**** Study material ****

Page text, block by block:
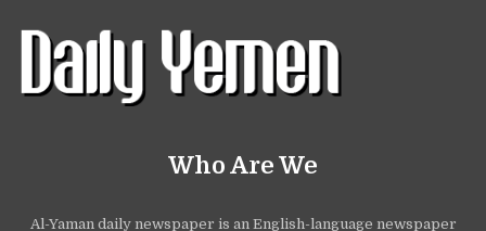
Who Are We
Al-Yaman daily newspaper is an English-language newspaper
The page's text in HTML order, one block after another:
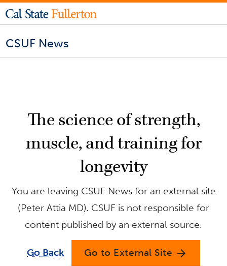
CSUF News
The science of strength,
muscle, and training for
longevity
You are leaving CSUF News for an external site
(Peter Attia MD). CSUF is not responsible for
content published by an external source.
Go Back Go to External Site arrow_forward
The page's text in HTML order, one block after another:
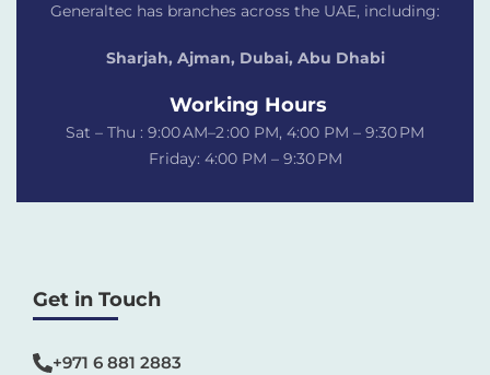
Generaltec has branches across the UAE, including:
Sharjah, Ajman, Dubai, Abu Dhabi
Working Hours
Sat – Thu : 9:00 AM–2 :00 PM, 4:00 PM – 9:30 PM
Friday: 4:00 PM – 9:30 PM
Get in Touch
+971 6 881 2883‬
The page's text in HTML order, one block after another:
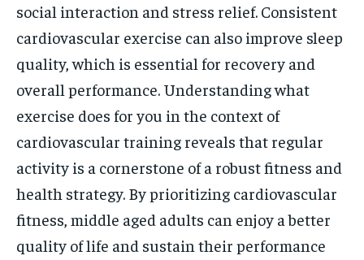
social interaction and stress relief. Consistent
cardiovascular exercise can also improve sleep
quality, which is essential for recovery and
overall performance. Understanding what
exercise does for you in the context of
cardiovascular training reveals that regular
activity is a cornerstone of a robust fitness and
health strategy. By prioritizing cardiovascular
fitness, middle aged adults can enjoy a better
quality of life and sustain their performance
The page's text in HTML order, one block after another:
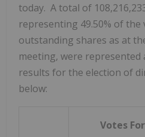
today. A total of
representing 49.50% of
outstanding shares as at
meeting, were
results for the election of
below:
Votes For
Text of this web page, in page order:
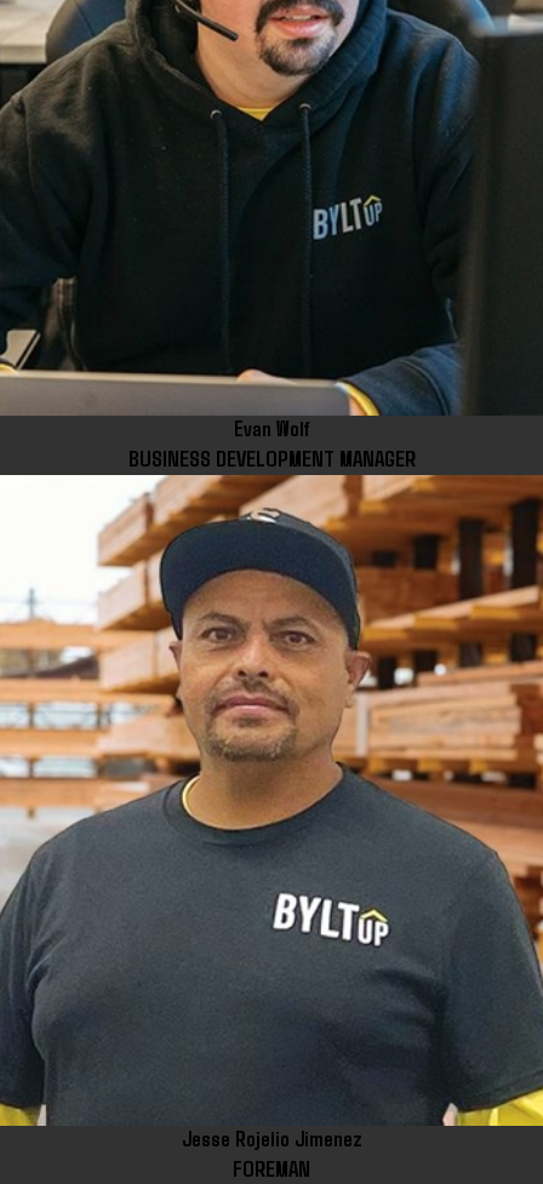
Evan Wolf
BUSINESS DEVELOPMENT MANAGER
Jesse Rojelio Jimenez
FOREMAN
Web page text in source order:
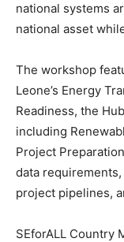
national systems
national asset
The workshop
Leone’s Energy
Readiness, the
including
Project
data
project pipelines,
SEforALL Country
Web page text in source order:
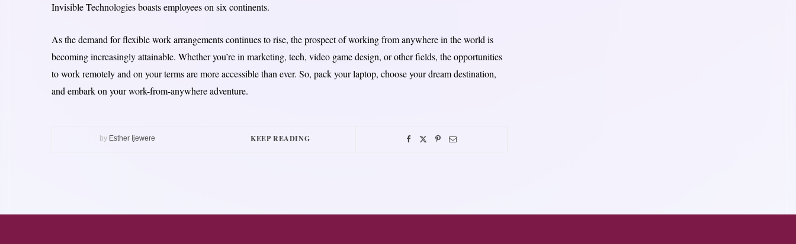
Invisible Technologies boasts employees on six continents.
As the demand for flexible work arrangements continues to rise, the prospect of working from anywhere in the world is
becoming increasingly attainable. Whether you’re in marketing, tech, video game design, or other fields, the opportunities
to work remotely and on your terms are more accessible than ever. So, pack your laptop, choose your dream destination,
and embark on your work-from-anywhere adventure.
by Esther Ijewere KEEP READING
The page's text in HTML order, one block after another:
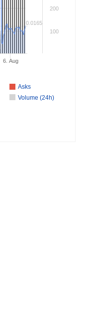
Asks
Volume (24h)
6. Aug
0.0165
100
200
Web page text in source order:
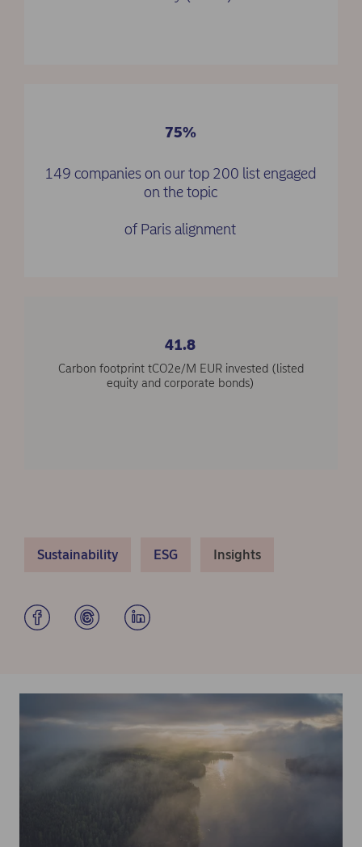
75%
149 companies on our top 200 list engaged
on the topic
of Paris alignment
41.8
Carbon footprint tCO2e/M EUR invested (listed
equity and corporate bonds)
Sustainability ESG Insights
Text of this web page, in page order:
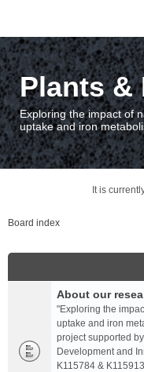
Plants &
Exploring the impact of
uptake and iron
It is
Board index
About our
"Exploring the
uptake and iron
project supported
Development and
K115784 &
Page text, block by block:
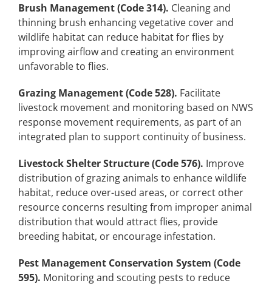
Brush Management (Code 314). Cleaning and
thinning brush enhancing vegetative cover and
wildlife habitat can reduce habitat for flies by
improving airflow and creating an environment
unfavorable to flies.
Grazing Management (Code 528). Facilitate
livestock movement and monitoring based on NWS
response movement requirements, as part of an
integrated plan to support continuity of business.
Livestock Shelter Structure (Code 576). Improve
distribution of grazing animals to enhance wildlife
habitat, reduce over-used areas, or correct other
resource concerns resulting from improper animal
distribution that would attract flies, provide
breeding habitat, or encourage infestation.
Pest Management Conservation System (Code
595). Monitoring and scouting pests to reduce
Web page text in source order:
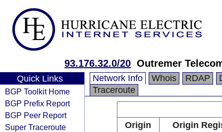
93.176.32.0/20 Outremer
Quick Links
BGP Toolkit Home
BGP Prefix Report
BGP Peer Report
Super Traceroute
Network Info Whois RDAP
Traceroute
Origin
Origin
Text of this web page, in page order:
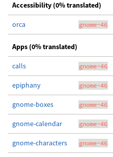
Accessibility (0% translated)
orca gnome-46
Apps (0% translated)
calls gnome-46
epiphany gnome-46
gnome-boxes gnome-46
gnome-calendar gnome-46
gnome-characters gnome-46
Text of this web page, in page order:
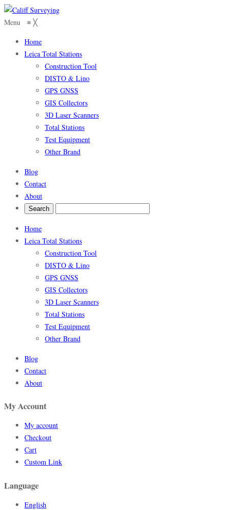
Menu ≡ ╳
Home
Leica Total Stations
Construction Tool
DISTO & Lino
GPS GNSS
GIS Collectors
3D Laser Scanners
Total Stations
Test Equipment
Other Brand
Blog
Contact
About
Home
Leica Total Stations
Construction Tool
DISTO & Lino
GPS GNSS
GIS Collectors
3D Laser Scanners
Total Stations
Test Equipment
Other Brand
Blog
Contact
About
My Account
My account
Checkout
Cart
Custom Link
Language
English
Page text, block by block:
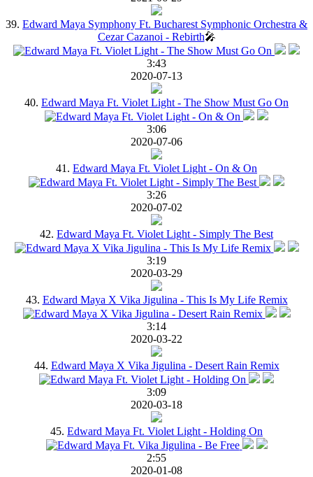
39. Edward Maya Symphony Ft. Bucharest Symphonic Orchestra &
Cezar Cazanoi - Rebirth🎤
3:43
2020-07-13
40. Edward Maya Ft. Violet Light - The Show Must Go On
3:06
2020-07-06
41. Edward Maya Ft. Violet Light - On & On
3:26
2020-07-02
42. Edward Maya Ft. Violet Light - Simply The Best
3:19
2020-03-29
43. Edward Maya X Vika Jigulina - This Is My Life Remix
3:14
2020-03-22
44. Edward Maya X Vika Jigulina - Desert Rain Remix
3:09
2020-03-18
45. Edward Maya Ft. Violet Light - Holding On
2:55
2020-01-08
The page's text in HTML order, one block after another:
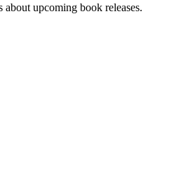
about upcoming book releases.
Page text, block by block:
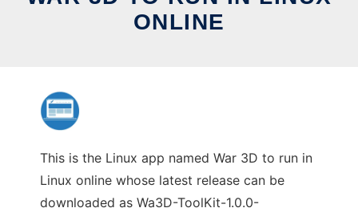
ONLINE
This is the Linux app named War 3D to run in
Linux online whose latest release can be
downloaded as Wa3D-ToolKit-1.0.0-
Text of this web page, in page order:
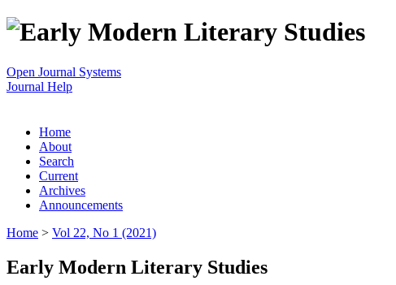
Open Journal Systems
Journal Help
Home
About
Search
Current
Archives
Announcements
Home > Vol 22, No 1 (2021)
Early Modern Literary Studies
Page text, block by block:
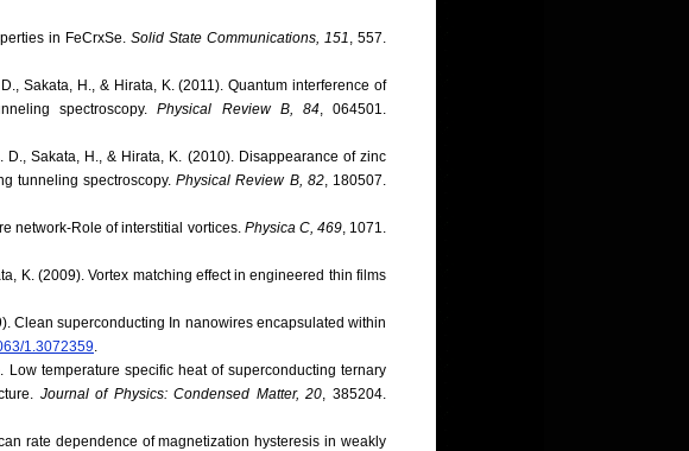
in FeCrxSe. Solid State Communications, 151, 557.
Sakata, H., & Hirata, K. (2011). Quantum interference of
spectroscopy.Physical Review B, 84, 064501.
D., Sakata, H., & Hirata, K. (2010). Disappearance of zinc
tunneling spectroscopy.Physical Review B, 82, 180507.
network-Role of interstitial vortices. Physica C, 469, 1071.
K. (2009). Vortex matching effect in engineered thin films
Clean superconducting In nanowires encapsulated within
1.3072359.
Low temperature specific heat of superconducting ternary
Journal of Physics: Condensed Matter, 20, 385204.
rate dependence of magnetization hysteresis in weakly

****

Would you copy out all the data exactly, without the images?

(Exercise output):
Page text, block by block:
Who Are We
Al-Yaman daily newspaper is an English-language newspaper
The page's text in HTML order, one block after another:
CSUF News
The science of strength,
muscle, and training for
longevity
You are leaving CSUF News for an external site
(Peter Attia MD). CSUF is not responsible for
content published by an external source.
Go Back Go to External Site arrow_forward
The page's text in HTML order, one block after another:
Generaltec has branches across the UAE, including:
Sharjah, Ajman, Dubai, Abu Dhabi
Working Hours
Sat – Thu : 9:00 AM–2 :00 PM, 4:00 PM – 9:30 PM
Friday: 4:00 PM – 9:30 PM
Get in Touch
+971 6 881 2883‬
The page's text in HTML order, one block after another:
social interaction and stress relief. Consistent
cardiovascular exercise can also improve sleep
quality, which is essential for recovery and
overall performance. Understanding what
exercise does for you in the context of
cardiovascular training reveals that regular
activity is a cornerstone of a robust fitness and
health strategy. By prioritizing cardiovascular
fitness, middle aged adults can enjoy a better
quality of life and sustain their performance
The page's text in HTML order, one block after another:
today. A total of
representing 49.50% of
outstanding shares as at
meeting, were
results for the election of
below:
Votes For
Text of this web page, in page order:
Evan Wolf
BUSINESS DEVELOPMENT MANAGER
Jesse Rojelio Jimenez
FOREMAN
Web page text in source order:
national systems
national asset
The workshop
Leone’s Energy
Readiness, the
including
Project
data
project pipelines,
SEforALL Country
Web page text in source order:
Invisible Technologies boasts employees on six continents.
As the demand for flexible work arrangements continues to rise, the prospect of working from anywhere in the world is
becoming increasingly attainable. Whether you’re in marketing, tech, video game design, or other fields, the opportunities
to work remotely and on your terms are more accessible than ever. So, pack your laptop, choose your dream destination,
and embark on your work-from-anywhere adventure.
by Esther Ijewere KEEP READING
The page's text in HTML order, one block after another:
Asks
Volume (24h)
6. Aug
0.0165
100
200
Web page text in source order:
75%
149 companies on our top 200 list engaged
on the topic
of Paris alignment
41.8
Carbon footprint tCO2e/M EUR invested (listed
equity and corporate bonds)
Sustainability ESG Insights
Text of this web page, in page order:
Plants &
Exploring the impact of
uptake and iron
It is
Board index
About our
"Exploring the
uptake and iron
project supported
Development and
K115784 &
Page text, block by block:
Brush Management (Code 314). Cleaning and
thinning brush enhancing vegetative cover and
wildlife habitat can reduce habitat for flies by
improving airflow and creating an environment
unfavorable to flies.
Grazing Management (Code 528). Facilitate
livestock movement and monitoring based on NWS
response movement requirements, as part of an
integrated plan to support continuity of business.
Livestock Shelter Structure (Code 576). Improve
distribution of grazing animals to enhance wildlife
habitat, reduce over-used areas, or correct other
resource concerns resulting from improper animal
distribution that would attract flies, provide
breeding habitat, or encourage infestation.
Pest Management Conservation System (Code
595). Monitoring and scouting pests to reduce
Web page text in source order:
93.176.32.0/20 Outremer
Quick Links
BGP Toolkit Home
BGP Prefix Report
BGP Peer Report
Super Traceroute
Network Info Whois RDAP
Traceroute
Origin
Origin
Text of this web page, in page order:
Accessibility (0% translated)
orca gnome-46
Apps (0% translated)
calls gnome-46
epiphany gnome-46
gnome-boxes gnome-46
gnome-calendar gnome-46
gnome-characters gnome-46
Text of this web page, in page order:
Menu ≡ ╳
Home
Leica Total Stations
Construction Tool
DISTO & Lino
GPS GNSS
GIS Collectors
3D Laser Scanners
Total Stations
Test Equipment
Other Brand
Blog
Contact
About
Home
Leica Total Stations
Construction Tool
DISTO & Lino
GPS GNSS
GIS Collectors
3D Laser Scanners
Total Stations
Test Equipment
Other Brand
Blog
Contact
About
My Account
My account
Checkout
Cart
Custom Link
Language
English
Page text, block by block:
39. Edward Maya Symphony Ft. Bucharest Symphonic Orchestra &
Cezar Cazanoi - Rebirth🎤
3:43
2020-07-13
40. Edward Maya Ft. Violet Light - The Show Must Go On
3:06
2020-07-06
41. Edward Maya Ft. Violet Light - On & On
3:26
2020-07-02
42. Edward Maya Ft. Violet Light - Simply The Best
3:19
2020-03-29
43. Edward Maya X Vika Jigulina - This Is My Life Remix
3:14
2020-03-22
44. Edward Maya X Vika Jigulina - Desert Rain Remix
3:09
2020-03-18
45. Edward Maya Ft. Violet Light - Holding On
2:55
2020-01-08
The page's text in HTML order, one block after another:
about upcoming book releases.
Page text, block by block:
ONLINE
This is the Linux app named War 3D to run in
Linux online whose latest release can be
downloaded as Wa3D-ToolKit-1.0.0-
Text of this web page, in page order:
Open Journal Systems
Journal Help
Home
About
Search
Current
Archives
Announcements
Home > Vol 22, No 1 (2021)
Early Modern Literary Studies
Page text, block by block:
in FeCrxSe. Solid State Communications, 151, 557.
Sakata, H., & Hirata, K. (2011). Quantum interference of
spectroscopy.Physical Review B, 84, 064501.
D., Sakata, H., & Hirata, K. (2010). Disappearance of zinc
tunneling spectroscopy.Physical Review B, 82, 180507.
network-Role of interstitial vortices. Physica C, 469, 1071.
K. (2009). Vortex matching effect in engineered thin films
Clean superconducting In nanowires encapsulated within
1.3072359.
Low temperature specific heat of superconducting ternary
Journal of Physics: Condensed Matter, 20, 385204.
rate dependence of magnetization hysteresis in weakly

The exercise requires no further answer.